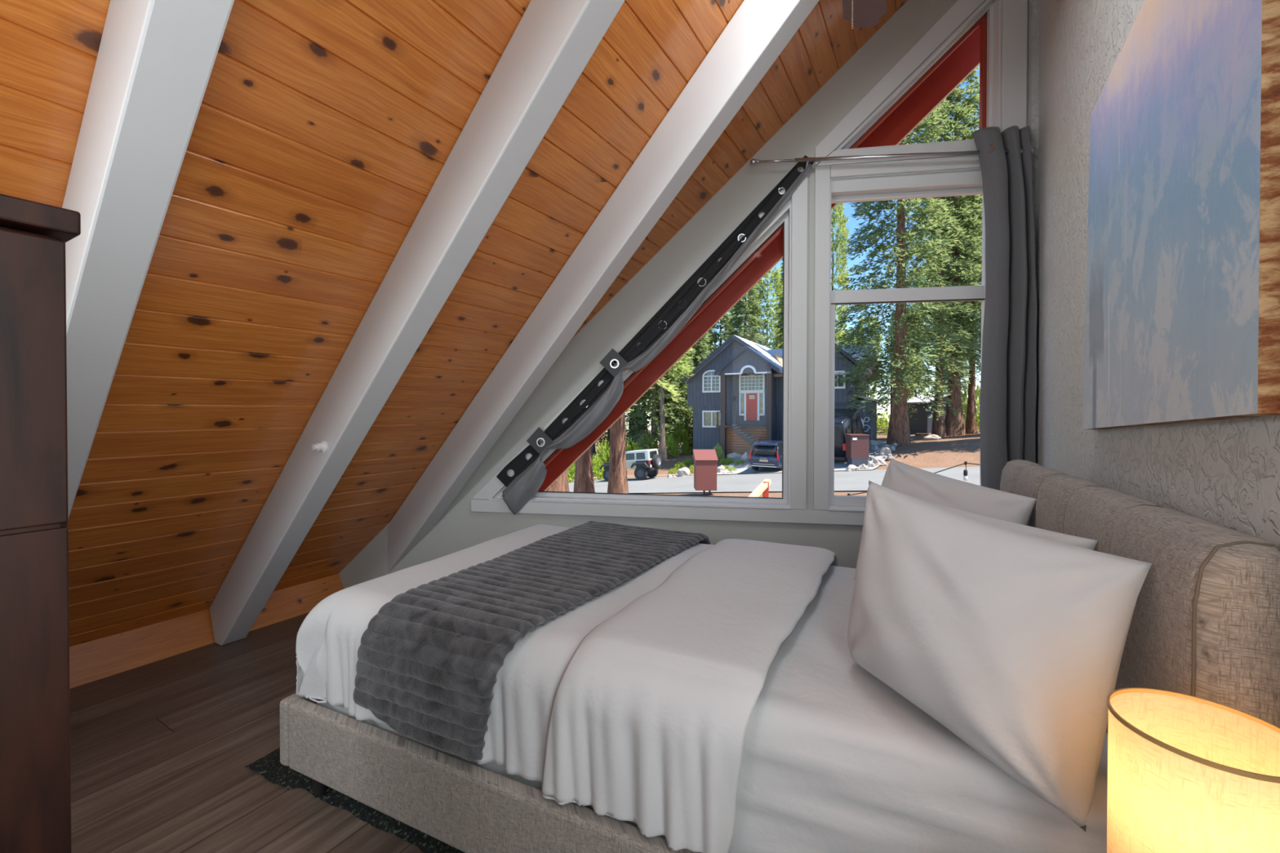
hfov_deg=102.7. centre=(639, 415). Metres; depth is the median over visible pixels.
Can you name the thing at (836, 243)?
conifer tree
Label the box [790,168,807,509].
trim
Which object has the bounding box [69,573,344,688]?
baseboard
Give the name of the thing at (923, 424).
shed
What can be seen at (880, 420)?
bush
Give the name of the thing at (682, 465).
bush
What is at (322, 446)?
socket
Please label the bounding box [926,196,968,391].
conifer tree
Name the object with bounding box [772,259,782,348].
conifer tree
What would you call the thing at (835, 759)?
sheet
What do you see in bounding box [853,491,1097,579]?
pillow
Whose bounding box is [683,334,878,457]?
house
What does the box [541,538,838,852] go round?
folded blanket
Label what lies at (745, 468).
driveway
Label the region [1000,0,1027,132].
trim
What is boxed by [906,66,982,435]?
conifer tree
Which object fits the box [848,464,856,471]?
boulder
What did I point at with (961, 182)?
window
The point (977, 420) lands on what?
bush
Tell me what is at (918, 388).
conifer tree
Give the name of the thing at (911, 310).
conifer tree
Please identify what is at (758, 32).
ceiling beam
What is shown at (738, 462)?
bush
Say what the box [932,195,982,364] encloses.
conifer tree
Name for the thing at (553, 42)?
ceiling beam
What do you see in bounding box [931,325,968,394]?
conifer tree
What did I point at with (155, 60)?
ceiling beam
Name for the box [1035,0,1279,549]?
wall
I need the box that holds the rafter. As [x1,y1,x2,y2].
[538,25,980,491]
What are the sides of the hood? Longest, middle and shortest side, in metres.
1.400 x 1.350 x 0.460 m
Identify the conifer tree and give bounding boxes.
[545,470,569,491]
[573,445,595,492]
[593,428,609,455]
[604,411,629,438]
[607,361,685,493]
[625,362,685,448]
[626,407,647,448]
[633,379,660,449]
[648,347,696,453]
[658,348,694,462]
[665,339,708,451]
[672,332,711,450]
[697,328,716,360]
[703,307,733,356]
[722,293,758,341]
[725,284,766,344]
[746,265,782,349]
[771,257,782,349]
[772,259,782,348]
[831,203,851,344]
[834,97,981,445]
[835,328,856,345]
[856,315,882,399]
[868,329,912,415]
[885,310,920,395]
[889,81,982,437]
[890,329,919,398]
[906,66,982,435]
[906,326,929,396]
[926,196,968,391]
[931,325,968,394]
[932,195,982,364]
[933,84,982,434]
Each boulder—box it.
[676,466,690,476]
[716,465,725,472]
[726,452,742,462]
[740,452,749,462]
[844,466,851,471]
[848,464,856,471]
[858,463,866,468]
[867,462,875,466]
[869,440,878,445]
[869,445,879,450]
[872,457,887,466]
[876,440,884,444]
[878,447,892,455]
[886,453,894,461]
[922,434,941,439]
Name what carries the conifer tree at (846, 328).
on the ground
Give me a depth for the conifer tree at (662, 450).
39.83 m
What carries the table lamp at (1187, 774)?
on the nightstand
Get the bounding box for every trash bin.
[693,449,718,495]
[844,433,870,466]
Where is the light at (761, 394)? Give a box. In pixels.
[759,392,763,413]
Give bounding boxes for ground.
[568,421,980,497]
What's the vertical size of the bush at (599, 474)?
2.223 m
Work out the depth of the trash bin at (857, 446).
28.42 m
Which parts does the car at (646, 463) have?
door
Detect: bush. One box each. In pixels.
[567,462,575,482]
[591,453,604,479]
[594,438,609,473]
[625,437,639,451]
[636,428,658,452]
[657,431,679,458]
[667,467,677,474]
[670,422,692,455]
[674,461,687,469]
[682,458,693,464]
[688,464,693,473]
[713,442,724,462]
[719,458,725,464]
[724,457,733,464]
[727,466,737,471]
[734,459,744,465]
[876,410,889,434]
[960,383,980,426]
[974,412,979,432]
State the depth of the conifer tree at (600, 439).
49.75 m
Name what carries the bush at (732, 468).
on the ground
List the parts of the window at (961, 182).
sash, sash
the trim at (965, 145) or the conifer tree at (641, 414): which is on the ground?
the conifer tree at (641, 414)
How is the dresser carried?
on the floor
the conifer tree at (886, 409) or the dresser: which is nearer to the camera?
the dresser
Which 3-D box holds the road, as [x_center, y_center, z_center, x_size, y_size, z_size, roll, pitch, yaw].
[9.816,3.960,23.549,140.177,5.900,8.511,0,1,34]
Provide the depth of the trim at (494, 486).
3.16 m
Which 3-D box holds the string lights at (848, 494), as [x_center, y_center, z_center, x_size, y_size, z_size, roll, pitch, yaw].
[1.944,0.697,4.605,0.168,0.029,0.043,0,1,0]
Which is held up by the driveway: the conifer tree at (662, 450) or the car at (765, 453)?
the car at (765, 453)
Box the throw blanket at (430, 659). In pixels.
[353,520,711,761]
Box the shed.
[906,394,966,433]
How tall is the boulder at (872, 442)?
0.542 m
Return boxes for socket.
[311,440,327,453]
[963,461,968,480]
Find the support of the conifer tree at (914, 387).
on the ground
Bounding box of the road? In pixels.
[568,466,980,493]
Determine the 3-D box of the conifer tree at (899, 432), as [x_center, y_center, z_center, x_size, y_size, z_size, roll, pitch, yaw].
[16.238,-13.710,31.897,8.411,31.891,8.706,0,1,-18]
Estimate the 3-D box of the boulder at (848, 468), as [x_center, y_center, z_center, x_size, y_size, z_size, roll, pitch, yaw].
[11.171,2.943,27.428,0.296,0.454,0.259,0,1,-14]
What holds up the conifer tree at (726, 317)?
on the ground
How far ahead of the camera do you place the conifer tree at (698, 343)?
49.03 m
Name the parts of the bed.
foot rail, leg, rail, panel
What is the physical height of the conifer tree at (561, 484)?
24.457 m
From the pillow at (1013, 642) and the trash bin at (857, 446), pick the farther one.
the trash bin at (857, 446)
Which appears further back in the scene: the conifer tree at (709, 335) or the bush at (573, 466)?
the conifer tree at (709, 335)
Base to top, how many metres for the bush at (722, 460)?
0.458 m
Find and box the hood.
[604,462,609,469]
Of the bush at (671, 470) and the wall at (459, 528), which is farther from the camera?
the bush at (671, 470)
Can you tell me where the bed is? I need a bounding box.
[280,459,1279,852]
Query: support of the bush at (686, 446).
on the ground
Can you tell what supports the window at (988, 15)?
in the wall at (459, 528)
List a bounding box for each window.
[497,202,791,506]
[828,168,985,509]
[836,0,1001,150]
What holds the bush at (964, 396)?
on the ground
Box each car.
[599,448,661,481]
[749,439,782,471]
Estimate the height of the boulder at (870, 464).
0.422 m
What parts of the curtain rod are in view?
rod, rod
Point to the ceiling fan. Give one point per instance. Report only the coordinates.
(863, 13)
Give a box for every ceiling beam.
[62,0,234,519]
[209,0,624,645]
[387,0,819,573]
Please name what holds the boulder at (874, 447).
on the ground
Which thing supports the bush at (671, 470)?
on the ground
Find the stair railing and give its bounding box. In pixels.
[747,479,771,497]
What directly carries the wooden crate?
on the ground
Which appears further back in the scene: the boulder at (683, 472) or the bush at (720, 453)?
the bush at (720, 453)
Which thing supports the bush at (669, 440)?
on the ground
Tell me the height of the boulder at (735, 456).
0.773 m
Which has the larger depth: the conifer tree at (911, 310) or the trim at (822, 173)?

# # # # # # #

In the data above, find the line containing "Tell me the", then copy it and every later line exactly.

**Answer space:**
Tell me the height of the boulder at (735, 456).
0.773 m
Which has the larger depth: the conifer tree at (911, 310) or the trim at (822, 173)?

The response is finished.